Henry Iba came to Oklahoma A&M College in 1934, where he remained for 36 years, retiring after the 1969–70 season. For most of his tenure at A&M/OSU, he doubled as athletic director.

Iba's teams were methodical, ball-controlling units that featured weaving patterns and low scoring games. Iba's "swinging gate" defense (a man-to-man with team flow) was applauded by many, and is still effective in today's game. He was known as "the Iron Duke of Defense".

Iba's Aggies became the first to win consecutive NCAA national championship titles (in 1945 and 1946). They beat NYU in the 1945 national championship and North Carolina in the 1946 national championship. He was voted coach of the year in both seasons. His two national title teams were led by Bob Kurland, the game's first seven-foot player. Additionally, Iba's 1945 team defeated National Invitation Tournament champion, DePaul, and 6' 9" center George Mikan in a classic Red Cross Benefit game. Iba's 1949 and 1951 teams also reached the Final Four of the NCAA Tournament.

In conference play, Oklahoma A&M/Oklahoma State teams won 655 games, 14 Missouri Valley championships, and one Big Eight championship in 36 seasons with Iba as head men's basketball coach.

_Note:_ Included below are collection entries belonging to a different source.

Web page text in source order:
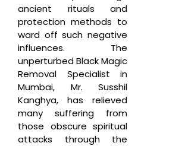
ancient rituals and
protection methods to
ward off such negative
influences. The
unperturbed Black Magic
Removal Specialist in
Mumbai, Mr. Susshil
Kanghya, has relieved
many suffering from
those obscure spiritual
attacks through the
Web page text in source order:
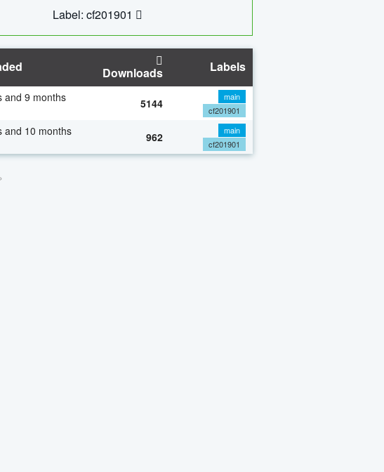
Label: cf201901
Downloads Labels
and 9 months
5144
main
cf201901
and 10 months
962
main
cf201901

"Mr. Iba," as he is still popularly known at OSU, remained a fixture on campus until his death in 1993, often giving advice to players during practice. One seat in the southeast concourse level of Gallagher-Iba Arena (which was renamed in his honor in 1987) remains unused in his honor.

===1970–90===
The mostly subpar results of Iba's final decade in Stillwater largely remained the status quo for Oklahoma State during the two decades following his retirement. From the 1970–71 to 1989–90 seasons, the Cowboys finished with winning records only six times, finished in the top half of the Big Eight Conference standings only three times, and earned a berth in the NCAA tournament only once.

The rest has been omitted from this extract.